One mature tree can help in several ways at once. It can provide shade, slow rainwater, hold soil with roots, and offer habitat for living things such as birds and insects.
Plastic waste is another community problem. A town may use reports from waste services, photos of littered parks, and surveys of what people throw away. If much of the waste is single-use plastic bottles, a useful solution might include refill stations and reusable bottles instead of only adding more trash cans.
The neighborhood example in [Figure 4] shows an important idea: environmental problems are often connected. Water flow, land surfaces, trash, plants, and human choices all interact.
After choosing a solution, communities need to check whether it works. This means collecting evidence again. If a school adds recycling bins, it can observe whether less recyclable material ends up in the trash. If a town plants grass on a bare slope, it can watch whether muddy runoff decreases after rain.
Evidence can come from counting, measuring, observing, and comparing before and after. For example, a class may count the number of plastic bottles thrown away in one week before a refill station is installed and count again later. If the number drops, that is evidence the solution is helping.
Sometimes a solution works partly but not fully. Then people revise it. Maybe bins need clearer labels. Maybe signs should be placed closer to sinks. Maybe a rain garden needs a better location. Good problem solvers improve solutions over time.
Science and engineering work together
Science helps explain why a phenomenon happens. Engineering uses that understanding to design and improve solutions. When a community studies erosion, pollution, or waste, it often uses both science and engineering thinking.

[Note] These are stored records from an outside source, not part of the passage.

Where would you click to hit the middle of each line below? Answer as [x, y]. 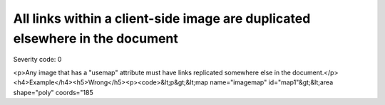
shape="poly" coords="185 [53, 92]
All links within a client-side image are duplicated [162, 18]
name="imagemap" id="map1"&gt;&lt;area [272, 82]
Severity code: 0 [37, 60]
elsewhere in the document [96, 38]
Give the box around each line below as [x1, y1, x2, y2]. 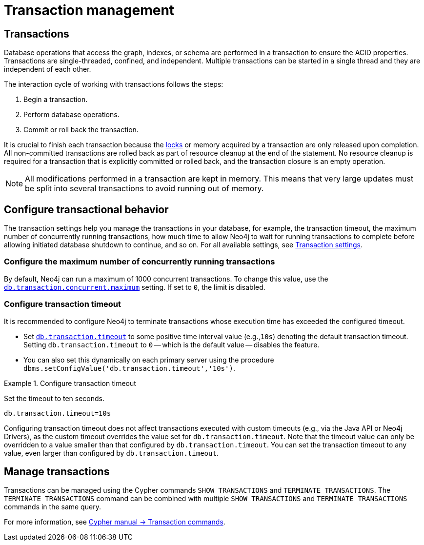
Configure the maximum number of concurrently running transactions [4, 257, 275, 267]
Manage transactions [4, 465, 110, 478]
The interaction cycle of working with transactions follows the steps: [4, 80, 223, 89]
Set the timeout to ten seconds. [4, 394, 105, 403]
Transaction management [4, 2, 175, 19]
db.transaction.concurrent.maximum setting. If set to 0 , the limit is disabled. [4, 283, 265, 291]
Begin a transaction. [23, 95, 88, 104]
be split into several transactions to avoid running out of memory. [25, 183, 264, 194]
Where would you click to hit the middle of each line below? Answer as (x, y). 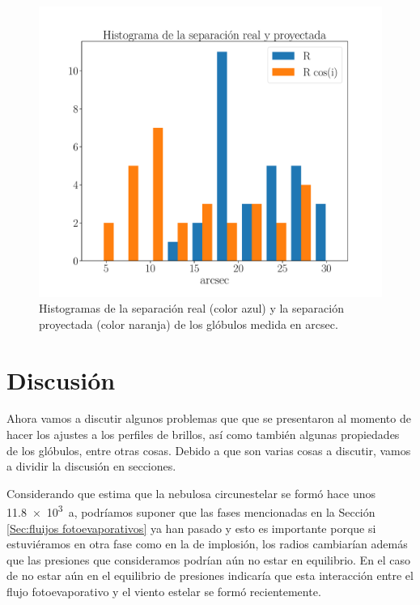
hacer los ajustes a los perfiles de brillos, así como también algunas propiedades (203, 435)
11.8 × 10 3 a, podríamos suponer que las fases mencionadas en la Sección (191, 511)
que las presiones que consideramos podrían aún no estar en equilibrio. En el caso (209, 559)
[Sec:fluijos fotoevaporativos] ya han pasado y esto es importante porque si (191, 528)
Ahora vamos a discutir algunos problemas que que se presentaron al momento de (209, 418)
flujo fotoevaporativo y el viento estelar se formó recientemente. (164, 592)
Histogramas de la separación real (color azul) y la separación (191, 308)
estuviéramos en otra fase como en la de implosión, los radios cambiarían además (207, 544)

This is why combining information is so powerful. Books can explain how a system works, local media can show what is happening now, and observations can reveal what the community still needs. When those parts are combined carefully, people can protect Earth's resources in smarter ways.
As you learn to use sources, keep asking yourself a few strong questions: What problem am I trying to explain or solve? Which sources are most reliable? What facts agree across several sources? What new understanding do I get when I combine these facts? Which solution best protects resources and the environment?
These questions help you move from simply finding information to truly using it. That is an important skill in science, engineering, and everyday life. Communities need people who can look carefully, think clearly, and choose solutions based on evidence.